Sur ce point, la bataille sur les champs de Pélennor est un grand moment du
cinéma épique. La charge des Rohirrims, par exemple, donne des frissons
tellement elle est bien amenée sur le plan dramatique. Jackson réussit à rendre
palpable l’émotion que génère tout à la fois la grandeur épique et le côté plus
intimiste du récit.
La séquence de la Montagne du Destin et le «Pour Frodon»
d’Aragorn sont des morceaux d’anthologie.
Que dire justement de certaines répliques ( excluant celle d’Aragon)? Les
meilleures sont aux bons moments et à juste titre tirées du livre alors que la
musique de Howard Shore, en parfaite harmonie avec l’action, les lieux et les
sentiments évoqués, se veut plus mélancolique et encore mieux utilisée que dans
les deux premiers volets. Bref, elle apporte beaucoup au film.

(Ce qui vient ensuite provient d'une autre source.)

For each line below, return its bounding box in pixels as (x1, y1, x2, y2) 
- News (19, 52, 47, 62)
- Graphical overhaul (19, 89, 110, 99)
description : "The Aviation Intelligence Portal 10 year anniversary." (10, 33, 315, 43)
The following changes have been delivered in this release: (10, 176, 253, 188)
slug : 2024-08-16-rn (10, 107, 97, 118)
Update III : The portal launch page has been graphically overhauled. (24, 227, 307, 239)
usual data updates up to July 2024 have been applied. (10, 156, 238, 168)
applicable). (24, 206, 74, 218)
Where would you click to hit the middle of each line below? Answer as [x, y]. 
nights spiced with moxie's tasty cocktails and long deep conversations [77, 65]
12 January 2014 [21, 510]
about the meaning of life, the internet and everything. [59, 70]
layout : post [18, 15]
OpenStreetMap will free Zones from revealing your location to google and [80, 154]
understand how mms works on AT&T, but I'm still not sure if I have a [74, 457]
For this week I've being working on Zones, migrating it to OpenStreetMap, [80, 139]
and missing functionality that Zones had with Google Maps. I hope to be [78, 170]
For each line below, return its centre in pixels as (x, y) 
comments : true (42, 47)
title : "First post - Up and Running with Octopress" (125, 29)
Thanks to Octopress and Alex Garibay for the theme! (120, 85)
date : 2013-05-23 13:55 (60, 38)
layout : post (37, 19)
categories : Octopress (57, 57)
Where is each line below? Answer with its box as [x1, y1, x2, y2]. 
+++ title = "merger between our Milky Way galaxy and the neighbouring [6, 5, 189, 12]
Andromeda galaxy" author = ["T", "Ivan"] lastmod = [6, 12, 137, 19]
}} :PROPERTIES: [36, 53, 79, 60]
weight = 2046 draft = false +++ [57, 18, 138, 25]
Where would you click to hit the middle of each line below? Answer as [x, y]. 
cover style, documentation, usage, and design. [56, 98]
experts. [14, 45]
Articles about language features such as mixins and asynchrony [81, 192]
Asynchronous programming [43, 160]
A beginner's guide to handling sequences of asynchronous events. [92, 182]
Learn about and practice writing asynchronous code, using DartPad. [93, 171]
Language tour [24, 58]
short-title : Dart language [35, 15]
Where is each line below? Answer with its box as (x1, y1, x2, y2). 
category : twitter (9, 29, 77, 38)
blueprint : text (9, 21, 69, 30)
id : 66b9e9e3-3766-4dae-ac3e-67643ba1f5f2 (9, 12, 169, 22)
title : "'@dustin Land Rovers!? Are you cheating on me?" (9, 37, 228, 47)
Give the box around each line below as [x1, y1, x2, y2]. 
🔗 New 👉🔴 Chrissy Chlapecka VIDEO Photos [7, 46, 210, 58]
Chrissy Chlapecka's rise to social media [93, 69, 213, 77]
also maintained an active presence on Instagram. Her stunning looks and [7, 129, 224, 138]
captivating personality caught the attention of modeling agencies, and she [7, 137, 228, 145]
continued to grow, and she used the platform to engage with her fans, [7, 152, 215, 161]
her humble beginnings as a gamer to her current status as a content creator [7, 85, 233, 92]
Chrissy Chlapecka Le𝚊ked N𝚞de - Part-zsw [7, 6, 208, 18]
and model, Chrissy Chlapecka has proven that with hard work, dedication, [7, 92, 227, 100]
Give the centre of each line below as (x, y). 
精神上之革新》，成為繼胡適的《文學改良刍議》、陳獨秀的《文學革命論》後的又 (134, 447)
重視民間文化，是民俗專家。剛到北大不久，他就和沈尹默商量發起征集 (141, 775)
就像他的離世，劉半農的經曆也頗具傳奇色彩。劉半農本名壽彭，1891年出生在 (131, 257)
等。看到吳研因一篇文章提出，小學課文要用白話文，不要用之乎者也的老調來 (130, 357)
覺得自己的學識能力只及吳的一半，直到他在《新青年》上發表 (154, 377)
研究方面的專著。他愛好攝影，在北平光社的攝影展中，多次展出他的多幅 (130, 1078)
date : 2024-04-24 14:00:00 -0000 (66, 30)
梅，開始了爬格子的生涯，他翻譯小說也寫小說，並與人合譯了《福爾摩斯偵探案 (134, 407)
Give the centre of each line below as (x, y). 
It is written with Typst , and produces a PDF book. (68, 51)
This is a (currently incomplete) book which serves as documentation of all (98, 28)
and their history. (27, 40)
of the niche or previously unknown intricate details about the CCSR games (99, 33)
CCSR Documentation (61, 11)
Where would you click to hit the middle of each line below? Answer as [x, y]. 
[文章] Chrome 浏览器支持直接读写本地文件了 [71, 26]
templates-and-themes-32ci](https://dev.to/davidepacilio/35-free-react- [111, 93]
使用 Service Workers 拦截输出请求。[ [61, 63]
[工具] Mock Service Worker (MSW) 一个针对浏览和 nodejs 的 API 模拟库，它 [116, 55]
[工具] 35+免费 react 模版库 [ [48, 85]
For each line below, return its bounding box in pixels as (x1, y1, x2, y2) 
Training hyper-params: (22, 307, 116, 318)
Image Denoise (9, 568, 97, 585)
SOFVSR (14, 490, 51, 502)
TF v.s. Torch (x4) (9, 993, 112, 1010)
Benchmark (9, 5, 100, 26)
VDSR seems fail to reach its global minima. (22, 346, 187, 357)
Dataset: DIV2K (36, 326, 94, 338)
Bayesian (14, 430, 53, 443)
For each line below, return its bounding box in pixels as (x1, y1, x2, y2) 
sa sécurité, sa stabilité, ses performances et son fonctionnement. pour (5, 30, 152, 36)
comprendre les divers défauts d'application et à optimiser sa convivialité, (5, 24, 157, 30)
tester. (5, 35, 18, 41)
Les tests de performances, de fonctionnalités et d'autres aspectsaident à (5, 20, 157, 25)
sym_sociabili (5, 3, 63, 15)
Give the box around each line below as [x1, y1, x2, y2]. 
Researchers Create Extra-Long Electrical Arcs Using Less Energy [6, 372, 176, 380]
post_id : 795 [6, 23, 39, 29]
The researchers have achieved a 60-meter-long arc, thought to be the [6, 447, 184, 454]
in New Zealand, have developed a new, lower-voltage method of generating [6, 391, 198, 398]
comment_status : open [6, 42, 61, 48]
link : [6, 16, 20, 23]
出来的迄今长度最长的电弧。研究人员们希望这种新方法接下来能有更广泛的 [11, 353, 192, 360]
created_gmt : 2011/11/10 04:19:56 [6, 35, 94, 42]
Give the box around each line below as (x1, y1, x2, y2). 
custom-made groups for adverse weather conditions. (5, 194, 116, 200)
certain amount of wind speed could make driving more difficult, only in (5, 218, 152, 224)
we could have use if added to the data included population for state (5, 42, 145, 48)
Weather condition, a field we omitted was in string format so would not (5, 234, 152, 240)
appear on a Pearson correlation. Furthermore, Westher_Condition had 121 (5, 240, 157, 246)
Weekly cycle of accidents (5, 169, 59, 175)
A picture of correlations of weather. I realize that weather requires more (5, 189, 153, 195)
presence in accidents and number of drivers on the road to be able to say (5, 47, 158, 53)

THE RETURN OF THE KING est une œuvre de cœur qui termine sa
route de façon heureuse et triste à la fois. C’est un magnifique dénouement qui
ne m’a pas paru interminable, contrairement à ce qu’en ont pensé plusieurs
spectateurs et critiques. Empreint de finesse et de mélancolie, l’épilogue
montre que Frodo ne pourra profiter pleinement de son retour chez soi,
puisqu’une douleur persistera toujours suite à ce long et éprouvant voyage. Sa
mort symbolique sera certes paisible, mais combien déchirante pour ses amis. En
fait, rendu au générique de fin, le fan de LORD OF THE RINGS n’aura jamais été
aussi triste de quitter un univers fantastique.
Cote : 9/10.
Pour terminer, on ne peut passer sous silence les versions
longues (les fameux «extended edition») de chaque film. La version de 3h 30 de
FELLOWSHIP OF THE RING confère subtilement à la réalisation un souffle plus
ample et un rythme plus fluide. C’est à mon avis la meilleure des «versions
longue» de la trilogie.
La version allongée de TWO TOWERS se rapproche plus de
l’esprit de démesure du troisième volet. Environ 40 minutes ont été ajoutées,
ce qui procure une meilleure compréhension narrative que la version cinéma,
mais avec ses nombreuses intrigues et personnages, le récit peut paraître parfois
dispersé.
Quant à la version de 4h 10 (!) de RETURN OF THE KING, elle
vaut le détour pour sa splendeur et son ampleur épiques inégalés. On découvre
enfin avec plaisir la mort spectaculaire de Sarouman, alors que d’autres scènes
donne un peu plus d’importance à certains personnages (ex : Faramir,
Merry, Pippin, Eowyn). Par contre, au cumulatif, le montage de cette version
longue peut donner un effet de surenchère. Sans doute un croisement entre la
version cinéma et l’«extended edition» aurait été parfaite.
Et voîlà, d'ici là, il ne faudrait pas se faire des attentes démesurés pour THE HOBBIT. L'oeuvre originale a d'ailleurs été écrite par Tolkien avant son célèbre THE LORD OF THE RINGS. Il n'avait pas encore développé l'histoire combien complexe, riche et imaginative qu'allaient devenir THE LORD OF THE RINGS. Mais parions que Peter Jackson ne fera pas les choses à moitié avec les moyens techniques mis à sa disposition. Il les mettra, on l'espère de nouveau, au service du plaisir du récit. Et avec un Bilbo, Gandalf et 13 Nains, l'aventure risque d'être assez colorée!